Tuesday, August 11th, 2009
Parthenon Animated Clip
Earlier this summer I posted about how the Elgin Marbles controversy has been reignited with the opening of the new Acropolis Museum. It seems like the flames keep getting fanned as the summer waxes on. Currently, the Acropolis Museum is showing screenings of a short animated clip by Costa Gavros. This clip shows the history of the Parthenon, which culminates with Lord Elgin’s workers hacking metopes and pediment sculptures off of the facade. Excerpts of Lord Byron’s poem “The Curse of Minerva” is read by a narrator at the end of the clip (Byron wrote this satiric poem in 1811, when Lord Elgin was still removing marbles off of the Parthenon).
You can bet that this screening is a not-so-subtle hint that the Acropolis Museum wants their sculptures back. You can watch the clip here:
I don’t know if this clip has sparked much dialogue between the Greeks and Brits yet, but it has attracted attention and controversy. Recently, the Orthodox Church complained about the depictions of Christians destroying images in the film, and asked that 12 seconds of the film be removed. Later, it was decided that the film would remain unedited.
What do you think of the clip? I think fun to see a visual history of the Parthenon, even if the film agenda is biased.
It will be interesting to see if this Elgin Marbles debate ever ends.
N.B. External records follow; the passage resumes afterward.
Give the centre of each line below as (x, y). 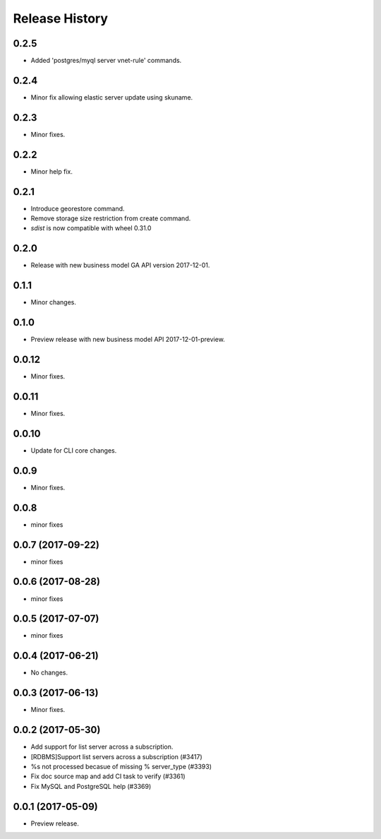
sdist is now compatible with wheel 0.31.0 (91, 228)
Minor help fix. (52, 171)
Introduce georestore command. (78, 208)
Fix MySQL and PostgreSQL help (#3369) (91, 786)
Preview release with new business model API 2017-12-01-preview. (128, 340)
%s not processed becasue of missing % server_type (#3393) (121, 766)
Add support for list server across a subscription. (102, 747)
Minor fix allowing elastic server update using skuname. (112, 97)
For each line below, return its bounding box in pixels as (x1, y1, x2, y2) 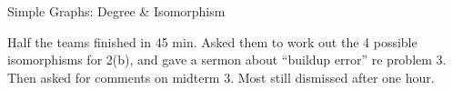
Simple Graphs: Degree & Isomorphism (7, 2, 226, 20)
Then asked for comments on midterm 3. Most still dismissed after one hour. (7, 67, 435, 86)
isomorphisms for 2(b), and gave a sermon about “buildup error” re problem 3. (7, 50, 447, 69)
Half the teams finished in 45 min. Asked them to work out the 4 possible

I don’t think that either side is backing down or willing to reach a consensus as to where the statues should remain. It’s a never-ending battle. It kind of reminds me of when Jack Sparrow and Barbossa are locked in an eternal sword fight at the end of Pirates of the Caribbean: The Curse of the Black Pearl. Each side keeps on attacking and jabbing, but no progress is made towards ending the fight.